-- SUPPLIED MATERIAL follows --
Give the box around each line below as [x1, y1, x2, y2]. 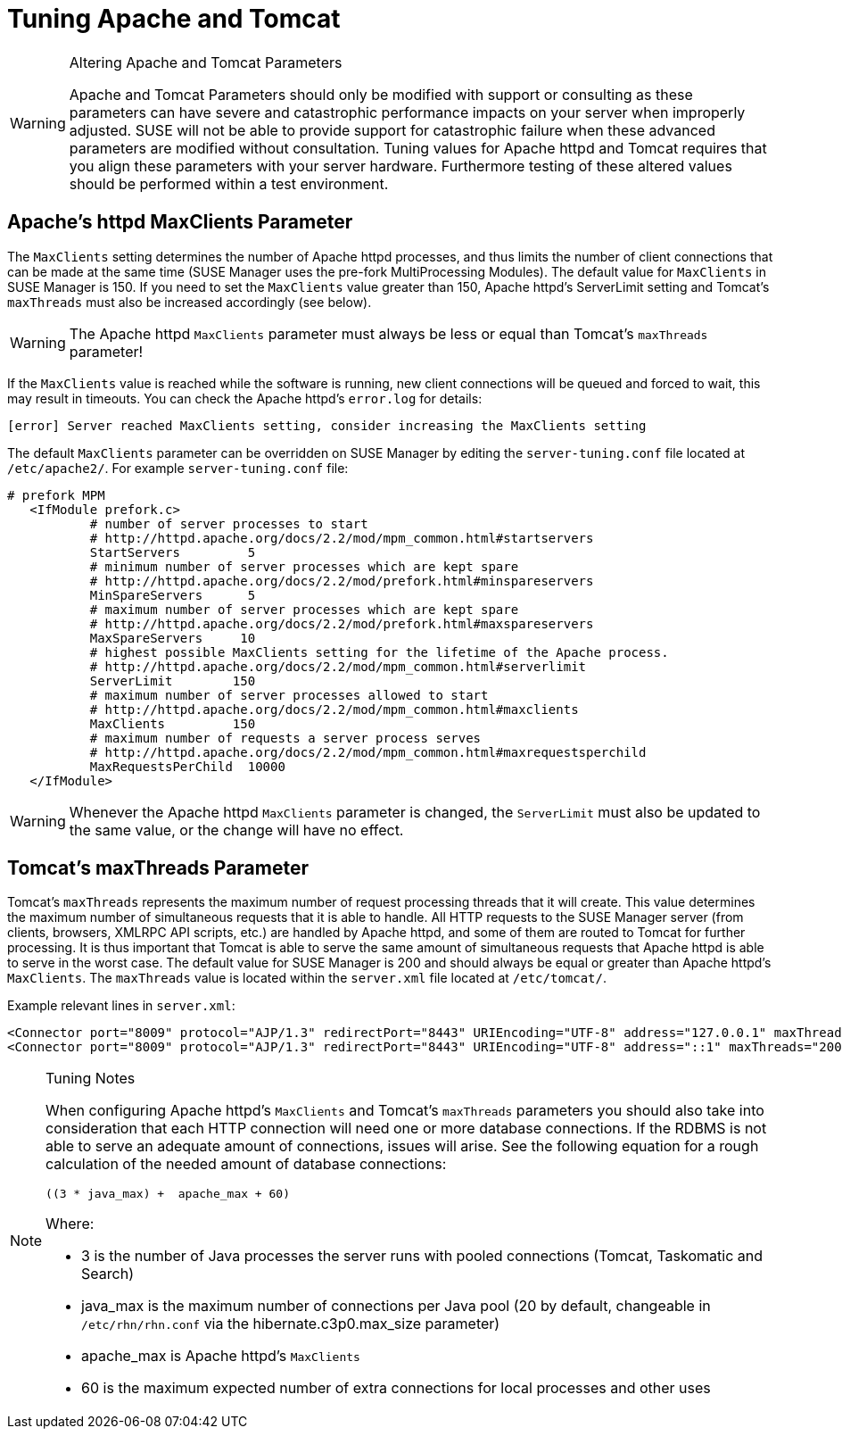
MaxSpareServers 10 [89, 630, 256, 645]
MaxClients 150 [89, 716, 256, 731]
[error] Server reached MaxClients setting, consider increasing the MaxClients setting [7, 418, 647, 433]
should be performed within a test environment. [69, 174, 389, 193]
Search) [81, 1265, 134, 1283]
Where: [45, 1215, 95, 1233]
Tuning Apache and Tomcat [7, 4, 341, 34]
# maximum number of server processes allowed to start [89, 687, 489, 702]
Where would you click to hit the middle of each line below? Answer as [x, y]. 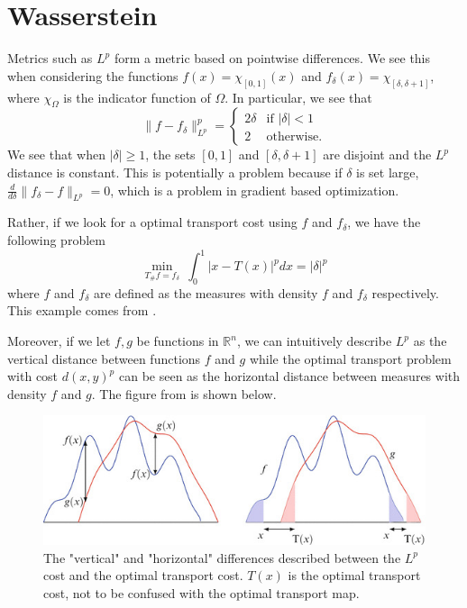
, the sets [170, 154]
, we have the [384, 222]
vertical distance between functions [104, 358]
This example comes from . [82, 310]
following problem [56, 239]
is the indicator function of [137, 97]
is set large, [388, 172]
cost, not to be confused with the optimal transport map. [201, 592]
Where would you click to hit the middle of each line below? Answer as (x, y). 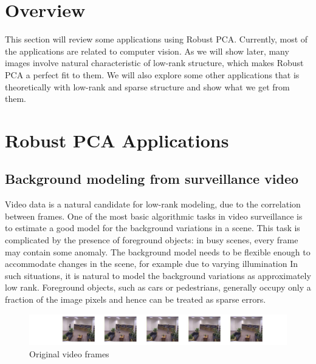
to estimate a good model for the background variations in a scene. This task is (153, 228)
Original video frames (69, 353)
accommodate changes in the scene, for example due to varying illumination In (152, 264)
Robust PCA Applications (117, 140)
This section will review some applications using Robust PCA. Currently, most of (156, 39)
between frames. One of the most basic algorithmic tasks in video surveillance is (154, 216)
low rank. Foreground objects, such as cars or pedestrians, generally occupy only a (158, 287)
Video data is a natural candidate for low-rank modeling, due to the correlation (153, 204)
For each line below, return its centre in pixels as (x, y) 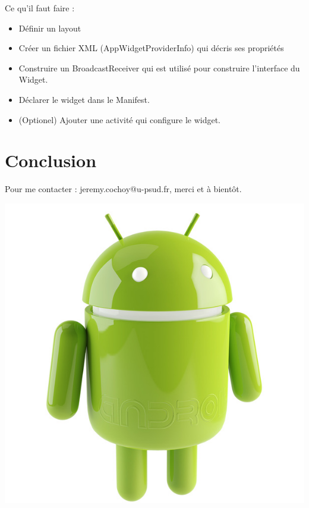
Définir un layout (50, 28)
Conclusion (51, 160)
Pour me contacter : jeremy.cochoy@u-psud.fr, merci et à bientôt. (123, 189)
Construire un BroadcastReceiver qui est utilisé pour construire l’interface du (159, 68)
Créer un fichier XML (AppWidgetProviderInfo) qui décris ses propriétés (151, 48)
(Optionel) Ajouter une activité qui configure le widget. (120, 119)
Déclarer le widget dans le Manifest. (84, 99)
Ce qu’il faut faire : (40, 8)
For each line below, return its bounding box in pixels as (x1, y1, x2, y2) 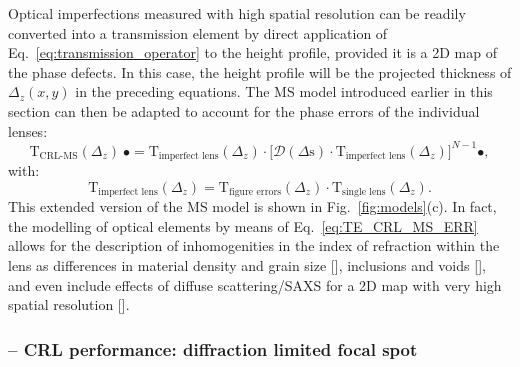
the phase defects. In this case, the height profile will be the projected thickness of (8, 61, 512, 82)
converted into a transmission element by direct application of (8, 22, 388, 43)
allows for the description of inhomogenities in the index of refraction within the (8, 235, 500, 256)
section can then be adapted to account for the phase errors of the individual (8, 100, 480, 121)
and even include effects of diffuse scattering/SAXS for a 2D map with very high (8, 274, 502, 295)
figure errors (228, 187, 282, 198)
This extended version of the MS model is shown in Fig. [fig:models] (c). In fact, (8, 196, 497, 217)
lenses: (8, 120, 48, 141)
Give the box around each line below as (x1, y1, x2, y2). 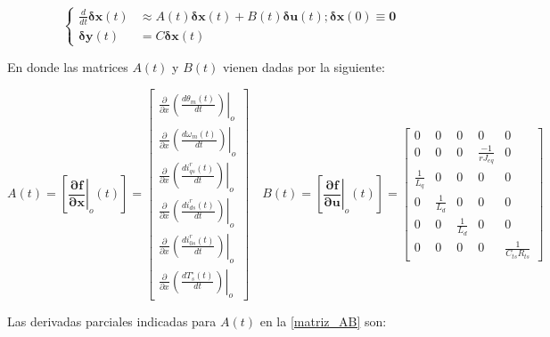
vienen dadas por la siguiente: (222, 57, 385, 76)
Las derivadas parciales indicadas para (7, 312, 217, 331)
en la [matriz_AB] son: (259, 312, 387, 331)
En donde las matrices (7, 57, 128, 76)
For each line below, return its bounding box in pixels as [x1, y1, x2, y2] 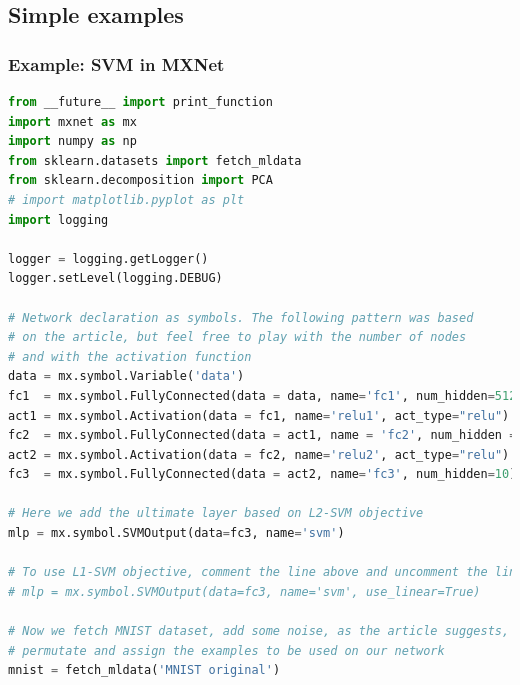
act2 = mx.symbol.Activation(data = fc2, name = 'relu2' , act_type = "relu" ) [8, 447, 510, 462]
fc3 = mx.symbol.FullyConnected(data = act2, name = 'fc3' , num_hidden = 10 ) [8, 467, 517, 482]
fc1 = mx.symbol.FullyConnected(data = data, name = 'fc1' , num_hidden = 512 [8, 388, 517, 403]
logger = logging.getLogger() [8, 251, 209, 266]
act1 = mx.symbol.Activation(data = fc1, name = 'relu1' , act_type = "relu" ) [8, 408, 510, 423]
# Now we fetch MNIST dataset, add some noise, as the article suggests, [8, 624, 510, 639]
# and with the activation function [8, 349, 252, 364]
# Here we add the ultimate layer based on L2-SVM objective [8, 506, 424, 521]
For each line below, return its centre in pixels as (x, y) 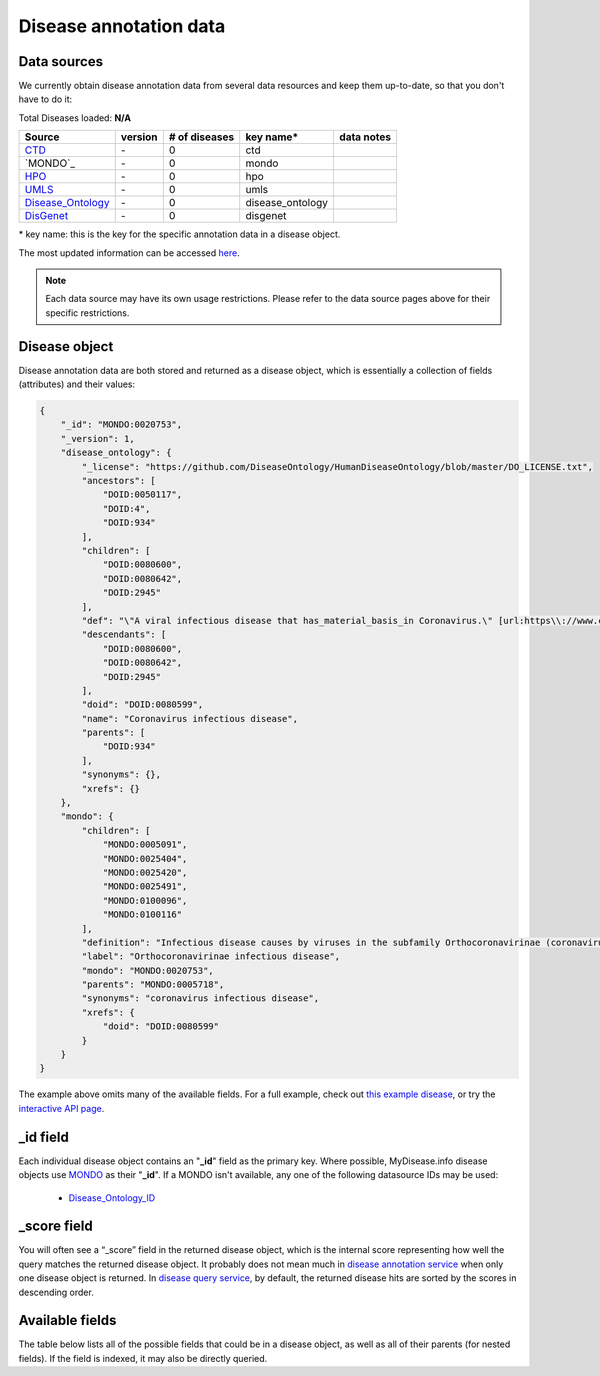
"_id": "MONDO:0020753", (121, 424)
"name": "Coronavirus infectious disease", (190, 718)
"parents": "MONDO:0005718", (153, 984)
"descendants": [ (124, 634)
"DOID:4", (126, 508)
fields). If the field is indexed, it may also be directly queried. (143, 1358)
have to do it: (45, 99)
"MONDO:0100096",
-- SUPPLIED MATERIAL concluded --
→ REQUIRED ACTION:
The copy must start at the line containing "act1 = mx.symbol.Activation(data" and end at the last line of the records, matching each line exactly and holding no pictures.

→ WRITTEN REPLY:
act1 = mx.symbol.Activation(data = fc1, name = 'relu1' , act_type = "relu" ) [8, 408, 510, 423]
# Now we fetch MNIST dataset, add some noise, as the article suggests, [8, 624, 510, 639]
# and with the activation function [8, 349, 252, 364]
# Here we add the ultimate layer based on L2-SVM objective [8, 506, 424, 521]
For each line below, return its centre in pixels as (x, y) 
"_id": "MONDO:0020753", (121, 424)
"name": "Coronavirus infectious disease", (190, 718)
"parents": "MONDO:0005718", (153, 984)
"descendants": [ (124, 634)
"DOID:4", (126, 508)
fields). If the field is indexed, it may also be directly queried. (143, 1358)
have to do it: (45, 99)
"MONDO:0100096",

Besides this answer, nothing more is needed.